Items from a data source
::::::::

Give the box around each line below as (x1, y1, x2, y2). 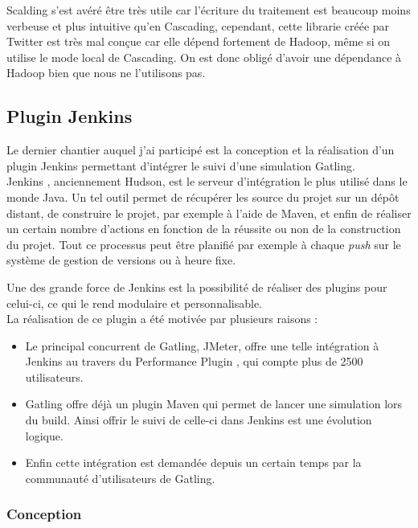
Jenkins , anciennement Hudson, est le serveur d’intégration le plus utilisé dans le (6, 173, 408, 190)
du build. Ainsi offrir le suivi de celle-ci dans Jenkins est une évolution (25, 411, 372, 428)
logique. (25, 427, 64, 444)
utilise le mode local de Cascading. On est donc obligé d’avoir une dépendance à (6, 48, 402, 65)
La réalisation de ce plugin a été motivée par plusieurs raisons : (6, 310, 318, 327)
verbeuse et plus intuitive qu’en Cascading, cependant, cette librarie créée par (6, 17, 390, 34)
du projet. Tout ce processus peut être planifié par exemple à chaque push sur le (6, 235, 401, 252)
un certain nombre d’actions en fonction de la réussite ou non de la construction (6, 220, 401, 237)
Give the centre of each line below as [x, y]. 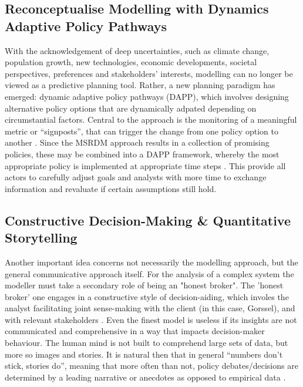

::::::::

TASK ITEM ->
Repeat every record above exactly, except the pictures.

ANSWER FOR THIS EXERCISE ->
Give the box around each line below as (x1, y1, x2, y2). 
Jenkins , anciennement Hudson, est le serveur d’intégration le plus utilisé dans le (6, 173, 408, 190)
du build. Ainsi offrir le suivi de celle-ci dans Jenkins est une évolution (25, 411, 372, 428)
logique. (25, 427, 64, 444)
utilise le mode local de Cascading. On est donc obligé d’avoir une dépendance à (6, 48, 402, 65)
La réalisation de ce plugin a été motivée par plusieurs raisons : (6, 310, 318, 327)
verbeuse et plus intuitive qu’en Cascading, cependant, cette librarie créée par (6, 17, 390, 34)
du projet. Tout ce processus peut être planifié par exemple à chaque push sur le (6, 235, 401, 252)
un certain nombre d’actions en fonction de la réussite ou non de la construction (6, 220, 401, 237)
Give the centre of each line below as [x, y]. 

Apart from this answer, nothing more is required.